I came out, and poor MIL was in her ECV. I told her to please sit on the little wall they had. She got up, and I hopped on and screamed over there. I managed to manuever around people pretty good, but I swear I would of flattened them if I had to! AS I turned into the babycare center on tow wheels, there were two couples walking towards me. They said I must be Danny's mom. Yes I was. They were just coming to check on him, because they found him, and they wanted to see if he found his family yet. I couldn't thank them enough! DH had also found his way there, as he was walking up behind them. We could see Danny playing with a cool train set, happy as a clam. I walked in and as soon as he saw me, we both started bawling like babies. (Ok, so he was a baby, LOL). He was missing for a toal of about twenty minutes.

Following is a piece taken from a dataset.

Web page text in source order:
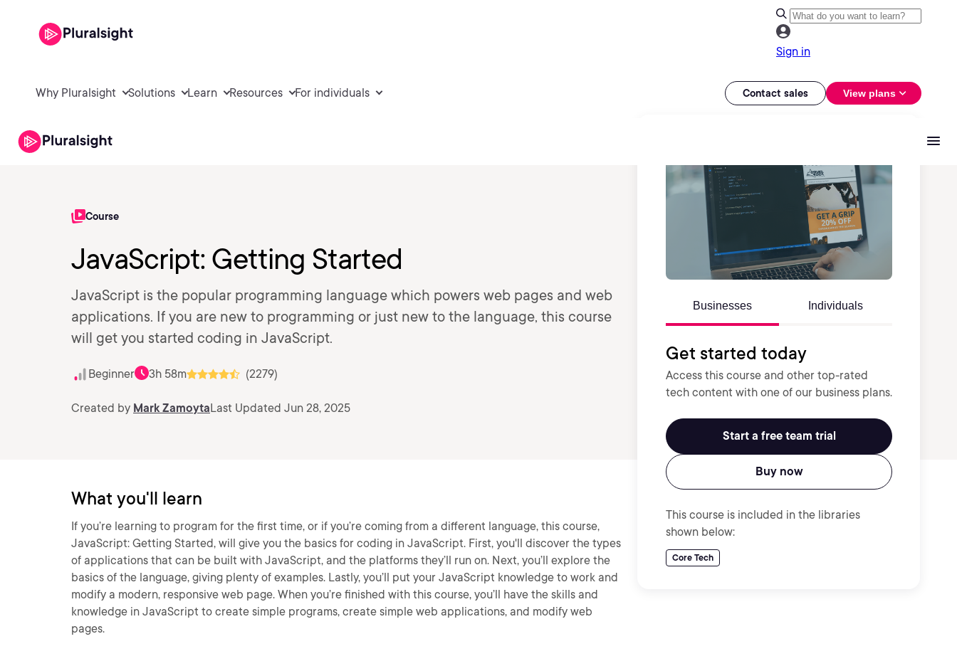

Now, I tell you this not to scare you, but to let you know that Disney has a protocol for missing kids. The couples that found Danny brought him to a security guard, who took him to the babycare center. When I reported him missing, the girl calmly called over there first, to see if he was there, and he was. It was the scariest twenty minutes of my life, but if my kid is going to be speperated from me, I am glad we were in Disney!